The potential harshness of a forfeiture against a property owner with no alleged criminal conduct, or minor culpability, however, must be recognized in any excessiveness inquiry, and we find doing so comfortably fits within the United States Supreme Court’s gross disproportionality test. Therefore, we must be wary of forfeiture imposing greater punishment than appropriate for the underlying crime itself. Indeed, a civil in rem proceeding can be viewed in one way as a “super criminal” proceeding, in which a property owner is punished through the seizure of his or her property, but without all the safeguards associated with criminal proceedings. While Fourth and Fifth Amendment protections are applicable to civil forfeiture proceedings, there is no right to counsel for individuals subjected to forfeiture proceedings.

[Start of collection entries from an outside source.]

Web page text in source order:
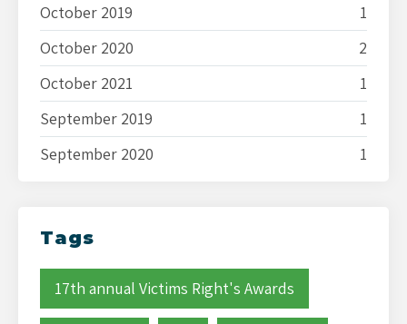
October 2019
1
October 2020
2
October 2021
1
September 2019
1
September 2020
1
Tags
17th annual Victims Right's Awards
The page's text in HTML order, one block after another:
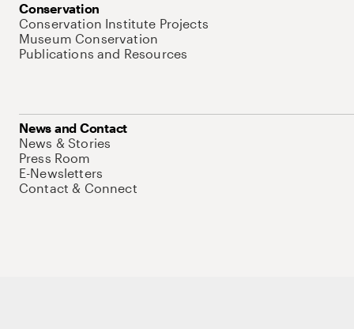
Conservation
Conservation Institute Projects
Museum Conservation
Publications and Resources
News and Contact
News & Stories
Press Room
E-Newsletters
Contact & Connect
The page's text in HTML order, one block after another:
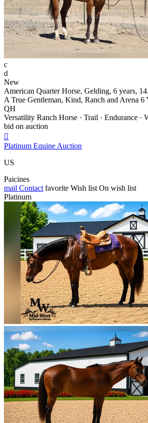
c
d
New
American Quarter Horse, Gelding, 6 years,
A True Gentleman, Kind, Ranch and Arena
QH
Versatility Ranch Horse · Trail · Endurance ·
bid on auction

Platinum Equine Auction
US
Paicines
mail Contact favorite Wish list On wish list
Platinum
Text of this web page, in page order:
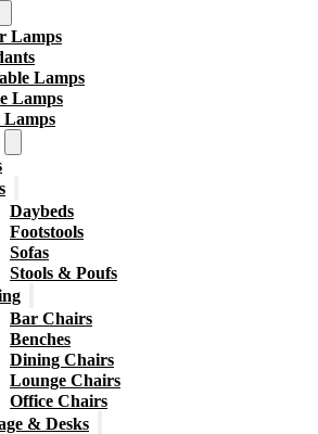
Lamps
Lamps
Lamps
Lamps
Daybeds
Footstools
Sofas
Stools & Poufs
Bar Chairs
Benches
Dining Chairs
Lounge Chairs
Office Chairs
& Desks
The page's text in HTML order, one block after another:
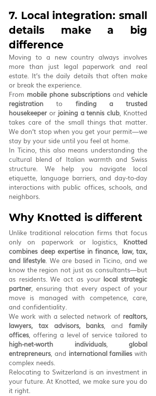
7. Local integration: small
details make a big
difference
Moving to a new country always involves
more than just legal paperwork and real
estate. It’s the daily details that often make
or break the experience.
From mobile phone subscriptions and vehicle
registration to finding a trusted
housekeeper or joining a tennis club, Knotted
takes care of the small things that matter.
We don’t stop when you get your permit—we
stay by your side until you feel at home.
In Ticino, this also means understanding the
cultural blend of Italian warmth and Swiss
structure. We help you navigate local
etiquette, language barriers, and day-to-day
interactions with public offices, schools, and
neighbors.
Why Knotted is different
Unlike traditional relocation firms that focus
only on paperwork or logistics, Knotted
combines deep expertise in finance, law, tax,
and lifestyle. We are based in Ticino, and we
know the region not just as consultants—but
as residents. We act as your local strategic
partner, ensuring that every aspect of your
move is managed with competence, care,
and confidentiality.
We work with a selected network of realtors,
lawyers, tax advisors, banks, and family
offices
high-net-worth individuals, global
entrepreneurs, and international families with
complex needs.
Relocating to Switzerland is an investment in
your future. At Knotted, we make sure you do
it right.
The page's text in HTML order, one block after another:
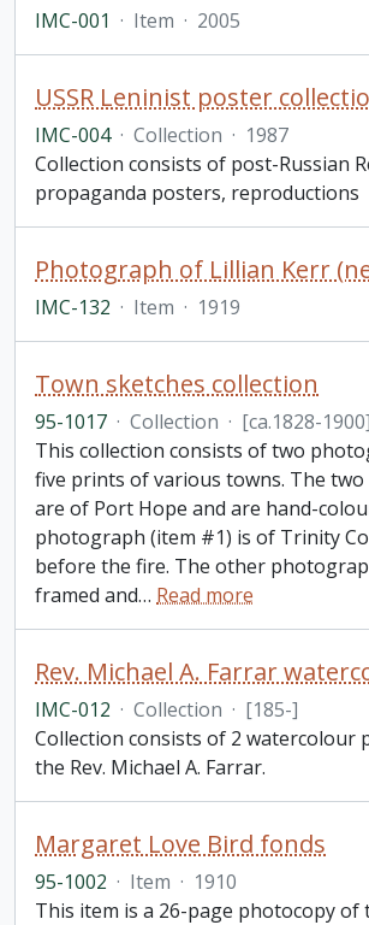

In balancing personal property rights and the deterrent effect of forfeiture, the court says law enforcement must apply the law with restraint and the judicial system must act more rigorously when handling these cases. The loss of a home is a life-changing event for those on the end of a forfeiture claim.

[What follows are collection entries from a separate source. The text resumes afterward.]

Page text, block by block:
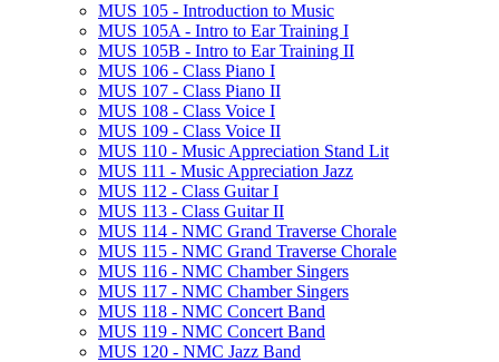
MUS 105 -​ Introduction to Music
MUS 105A -​ Intro to Ear Training I
MUS 105B -​ Intro to Ear Training II
MUS 106 -​ Class Piano I
MUS 107 -​ Class Piano II
MUS 108 -​ Class Voice I
MUS 109 -​ Class Voice II
MUS 110 -​ Music Appreciation Stand Lit
MUS 111 -​ Music Appreciation Jazz
MUS 112 -​ Class Guitar I
MUS 113 -​ Class Guitar II
MUS 114 -​ NMC Grand Traverse Chorale
MUS 115 -​ NMC Grand Traverse Chorale
MUS 116 -​ NMC Chamber Singers
MUS 117 -​ NMC Chamber Singers
MUS 118 -​ NMC Concert Band
MUS 119 -​ NMC Concert Band
MUS 120 -​ NMC Jazz Band
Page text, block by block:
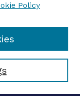
Policy
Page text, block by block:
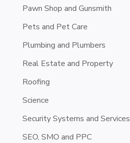
Pawn Shop and Gunsmith
Pets and Pet Care
Plumbing and Plumbers
Real Estate and Property
Roofing
Science
Security Systems and Services
SEO, SMO and PPC
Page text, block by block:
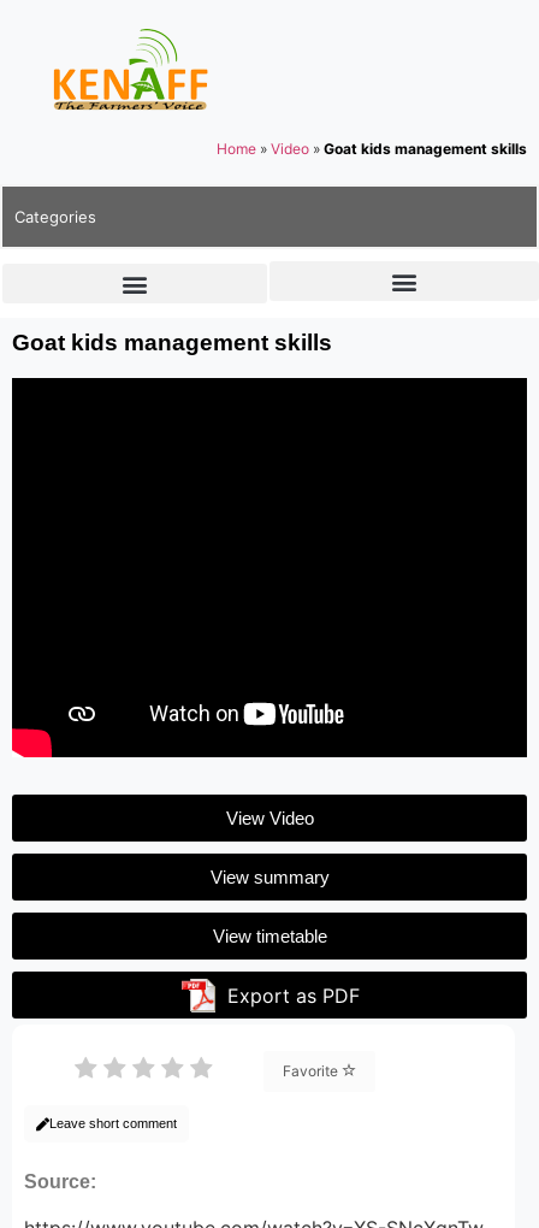
Home » Video » Goat kids management skills
Categories
Goat kids management skills
View Video
View summary
View timetable
Export as PDF
Favorite
Leave short comment
Source:
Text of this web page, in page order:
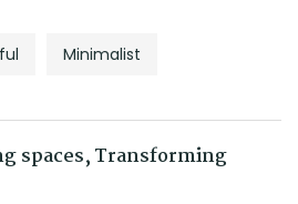
Minimalist
spaces, Transforming
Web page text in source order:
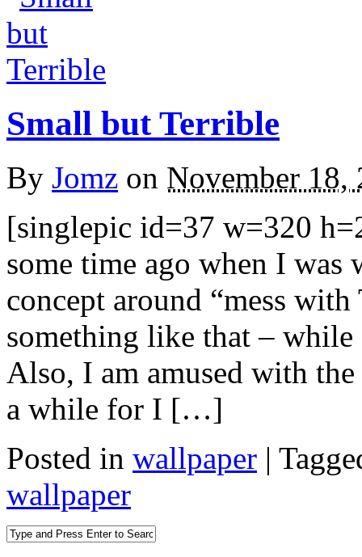
Small but Terrible
By Jomz on November 18,
[singlepic id=37 w=320
some time ago when I
concept around “mess
something like that –
Also, I am amused with
a while for I […]
Posted in wallpaper |
wallpaper
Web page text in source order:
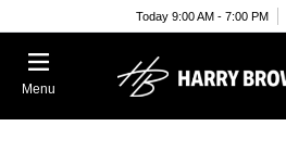
Today 9:00 AM - 7:00 PM
Menu
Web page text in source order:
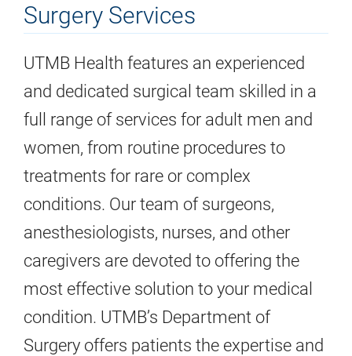
Surgery Services
UTMB Health features an experienced
and dedicated surgical team skilled in a
full range of services for adult men and
women, from routine procedures to
treatments for rare or complex
conditions. Our team of surgeons,
anesthesiologists, nurses, and other
caregivers are devoted to offering the
most effective solution to your medical
condition. UTMB’s Department of
Surgery offers patients the expertise and
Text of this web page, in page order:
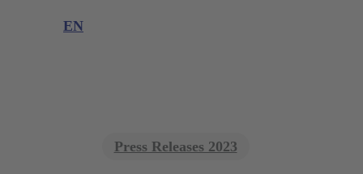
Product complaint
EN
Press Releases 2023
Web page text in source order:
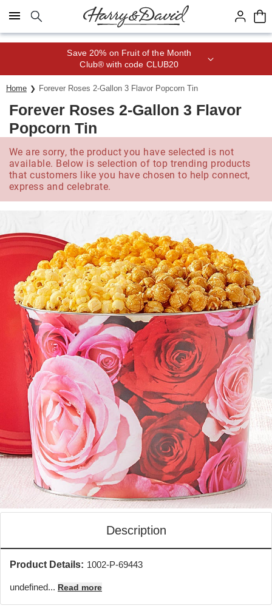
Click here to skip to main page content.
Save 20% on Fruit of the Month
Club® with code CLUB20
Home Forever Roses 2-Gallon 3 Flavor Popcorn Tin
Forever Roses 2-Gallon 3 Flavor
Popcorn Tin
We are sorry, the product you have selected is not
available. Below is selection of top trending products
that customers like you have chosen to help connect,
express and celebrate.
Description
Product Details: 1002-P-69443
undefined... Read more
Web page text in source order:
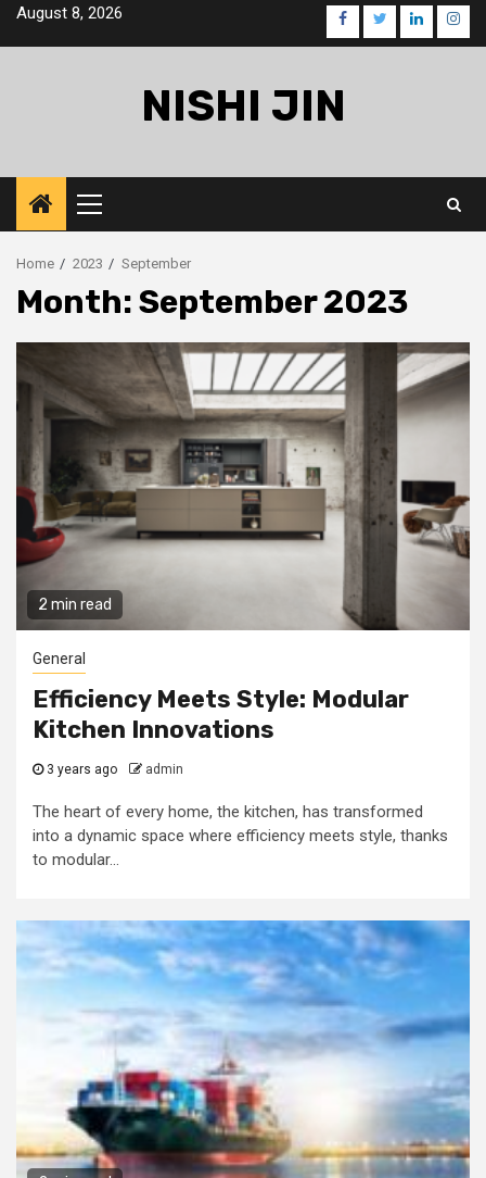
SkipAugust 8, 2026 facebooktwitterlinkedin
NISHI JIN
Primary
Menu
Home 2023 September
Month:September 2023
2 min read
General
Efficiency Meets Style: Modular
Kitchen Innovations
3 years ago admin
The heart of every home, the kitchen, has transformed
into a dynamic space where efficiency meets style, thanks
to modular...
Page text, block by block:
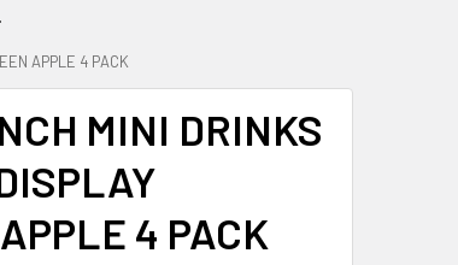
APPLE 4 PACK
MINI DRINKS
4 PACK
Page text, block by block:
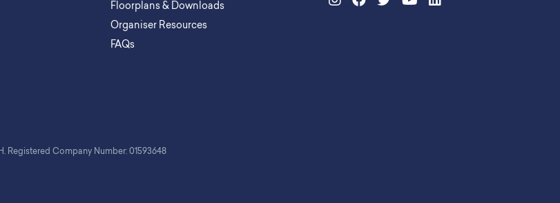
Floorplans & Downloads
Organiser Resources
FAQs
Registered Company Number: 01593648
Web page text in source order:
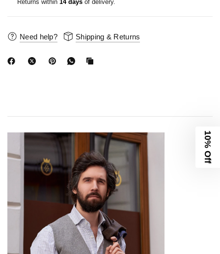
Returns within 14 days of delivery.
Need help? Shipping & Returns
10% Off
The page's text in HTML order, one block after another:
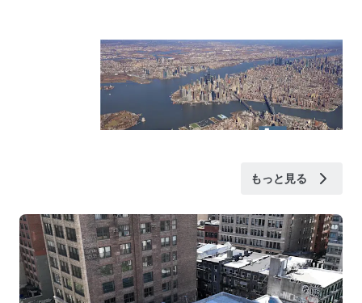
もっと見る
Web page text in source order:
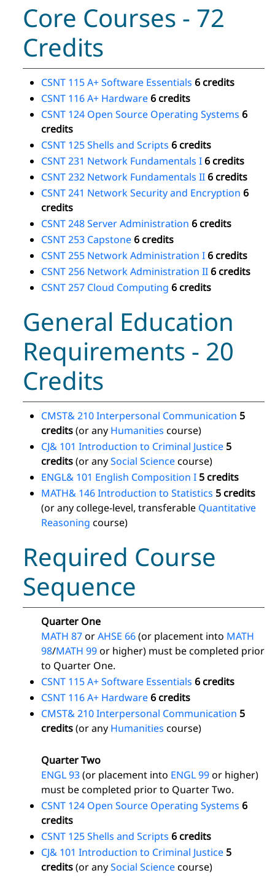
Core Courses - 72
Credits
CSNT 115 A+ Software Essentials 6 credits
CSNT 116 A+ Hardware6 credits
CSNT 124 Open Source Operating Systems 6
credits
CSNT 125 Shells and Scripts 6 credits
CSNT 231 Network Fundamentals I6 credits
CSNT 232 Network Fundamentals II6 credits
CSNT 241 Network Security and Encryption 6
credits
CSNT 248 Server Administration 6 credits
CSNT 253 Capstone6 credits
CSNT 255 Network Administration I6 credits
CSNT 256 Network Administration II6 credits
CSNT 257 Cloud Computing 6 credits
General Education
Requirements - 20
Credits
CMST& 210 Interpersonal Communication 5
credits(or any Humanities course)
CJ& 101 Introduction to Criminal Justice 5
credits(or anySocial Sciencecourse)
ENGL& 101 English Composition I 5 credits
MATH& 146 Introduction to Statistics 5 credits
(or any college-level, transferable Quantitative
Reasoning course)
Required Course
Sequence
Quarter One
MATH 87orAHSE 66(or placement into MATH
98/MATH 99or higher) must be completed prior
to Quarter One.
CSNT 115 A+ Software Essentials 6 credits
CSNT 116 A+ Hardware6 credits
CMST& 210 Interpersonal Communication 5
credits(or any Humanities course)
Quarter Two
ENGL 93(or placement into ENGL 99or higher)
must be completed prior to Quarter Two.
CSNT 124 Open Source Operating Systems 6
credits
CSNT 125 Shells and Scripts 6 credits
CJ& 101 Introduction to Criminal Justice 5
credits(or anySocial Sciencecourse)

In Pennsylvania, as elsewhere, the home is an especially significant type of property. The loss of one’s home, regardless of its monetary value, not only impacts the owner, but may impact other family members, and one’s livelihood. Indeed, the home is where one expects the greatest freedom from governmental intrusion; it not only occupies a special place in our law, but the most exacting process is demanded before the government may seize it.

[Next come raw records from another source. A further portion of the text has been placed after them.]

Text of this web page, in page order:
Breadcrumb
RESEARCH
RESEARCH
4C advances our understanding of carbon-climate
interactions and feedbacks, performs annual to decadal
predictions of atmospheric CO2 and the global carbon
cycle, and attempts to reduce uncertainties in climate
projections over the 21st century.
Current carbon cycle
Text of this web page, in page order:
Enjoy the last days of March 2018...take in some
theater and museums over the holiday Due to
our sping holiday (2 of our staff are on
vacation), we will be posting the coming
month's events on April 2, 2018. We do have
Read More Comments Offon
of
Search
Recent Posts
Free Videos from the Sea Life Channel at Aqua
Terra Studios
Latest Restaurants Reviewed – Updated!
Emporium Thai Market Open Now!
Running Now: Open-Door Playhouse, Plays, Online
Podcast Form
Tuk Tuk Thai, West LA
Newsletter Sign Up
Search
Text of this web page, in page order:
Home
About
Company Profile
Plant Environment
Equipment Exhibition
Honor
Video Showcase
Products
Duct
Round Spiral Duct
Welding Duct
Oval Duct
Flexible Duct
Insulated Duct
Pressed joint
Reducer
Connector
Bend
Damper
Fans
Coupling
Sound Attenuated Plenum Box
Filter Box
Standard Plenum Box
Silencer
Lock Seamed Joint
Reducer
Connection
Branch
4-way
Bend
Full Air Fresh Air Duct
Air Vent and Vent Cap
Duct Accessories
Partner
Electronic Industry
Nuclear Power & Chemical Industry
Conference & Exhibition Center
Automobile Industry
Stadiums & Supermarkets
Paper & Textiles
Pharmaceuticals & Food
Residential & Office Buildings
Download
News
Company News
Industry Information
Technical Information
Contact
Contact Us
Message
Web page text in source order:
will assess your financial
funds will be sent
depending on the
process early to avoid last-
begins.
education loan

It goes on to point out the trial court failed to examine this as thoroughly as it should have, especially given the impact it would have on the elderly owner — and it gave far too much credence to the government’s arguments.

As noted by the Commonwealth [appeals court], various parts of the record were not considered, or at least addressed, by the trial court. Specifically, the court did not address Appellee’s past dealings with her son when she discovered drug usage; her contention that she did not see any drugs in her home or van; her explanation that she only allowed her son to return home due to her belief that he had stopped using illegal drugs; her assertions that, if she had found drugs in her home, she would have evicted her son; that no neighbors or the block captain reported knowledge of drug dealing from the home or problems with Appellee’s son; that she requested from police some proof that her son was selling drugs, but that no proof was ever proffered; and the failure of the police to arrest her son after executing a search warrant on the home in November 2009. All of these circumstances should have been accounted for and considered by the trial court in rendering its decision. Furthermore, the prospect of evicting Appellee’s son needed to be contemplated in the context of an elderly widow with serious health challenges who relied upon her son for living assistance. The trial court should have considered what was reasonable under these circumstances.

This isn’t a reform effort or a drastic rereading of the state’s forfeiture statutes. It’s a warning from the state’s highest courts that lower courts are no longer welcome to turn in cursory reviews of forfeiture claims. As it points out in a footnote, it’s not setting new precedent: it’s just letting everyone know the law will be interpreted far more precisely than it has been.

In requiring such review, we are not upsetting the statutory burdens of proof found in the Forfeiture Act as asserted by the Commonwealth. Rather, we are mandating compliance with that statute and our case law, and ensuring that innocent property owners are not dispossessed of what may be essential possessions — even though not convicted of or even charged with a crime — without rigorous scrutiny by the courts.

This is the way it always should have been. It’s just taken until 2017 to hit critical mass in the Pennsylvania court system.